This will be my second year doing my display. I have talked to the drama teacher and principle of the local highschool to see about getting volunteers to help for next year. I dont think I will be quite ready for helpers this year, but they said if i needed a couple of kids they had some. Which was cool. And I thought since I have seen others do it if I do use the kids I will ask for donations and the proceeds go to the drama club. As far as people go, Id say I had a good first year. My neighbor said the year before we moved in they had 25 TOT's and this year we had close to 170.   Im hoping we wont be here in this house this year though and will be in our OWN house. I do have a webpage, but I havent kept up on it. Its a LOT of HTML for me and Im thinking I may just have someone redesign it and keep it updated for me. We shall see. Im not a big believer in flyers, BUT this year because my schools are wonderful I will have a flyer going home with the kids telling them to come by our display.
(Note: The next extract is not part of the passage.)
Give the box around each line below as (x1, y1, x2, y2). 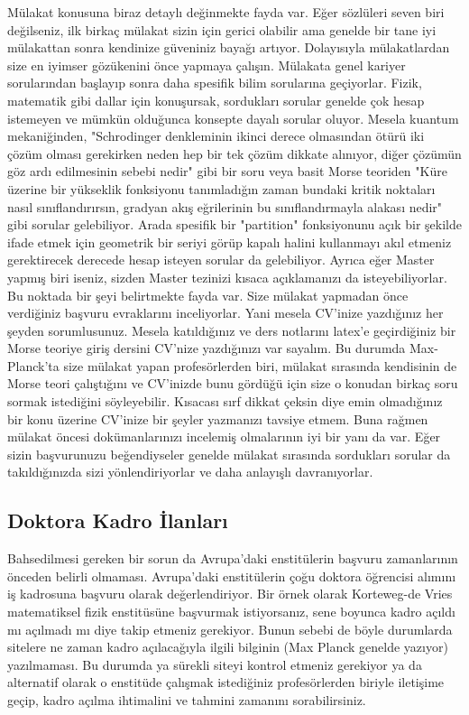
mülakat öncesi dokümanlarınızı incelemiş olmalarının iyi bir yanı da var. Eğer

I am having a little something for the parents ala wormyt and want them to come back next year. So maybe check with yoru school see if you can send a flyer home with the kids at your cost of course on say the second week of the month. That gets to your target audience without having to deal with parents showing it to the kids. The kids get it and then nag the parents to come Im hoping it will be very sucessful. Or it could bring all the jerks to wreck my stuff  I can only hope my busy body neighbors are in full swing by that time


----------



## pyro (Oct 7, 2006)

cool T also being in a free local paper helps-this year im doin a map of my town and all the haunts are going to have a pin plus # and on the side of the pick all info of the haunts--there is like10-12 haunts/ displays here so lets get this town jumpin--plus posting signs for the haunt near by dont hurt--kinda point them in the right direction


----------



## Vlad (Aug 2, 2005)

I would say that the best way to increase your traffic is to have a good haunt/display every year in the same location.


----------



## Haunted Bayou (Feb 16, 2007)

A house in my neighborhood has a large charity haunt every year..I don't know how they advertise but they get a good turn-out every year.
They accept food donations for a local shelter and have volunteers put together the haunt.

The Spirit Halloween store always has posters for local haunts on their door every year.
Maybe you could do something like that.


----------



## ShadyHallows (Jun 14, 2006)

Well I'm not sure if this is legal, but what about a large sign with glow in the dark paint on a pretty busy road outside the neighborhood kind of pointing people in?


----------



## Stratusfear02 (Oct 1, 2006)

For the past 2 years i've made my own radio broadcast using an FM transmitter and a few signs around my house ( fairly busy street). A use a modded Belkin Tunecast 2. and a cd player that loops


----------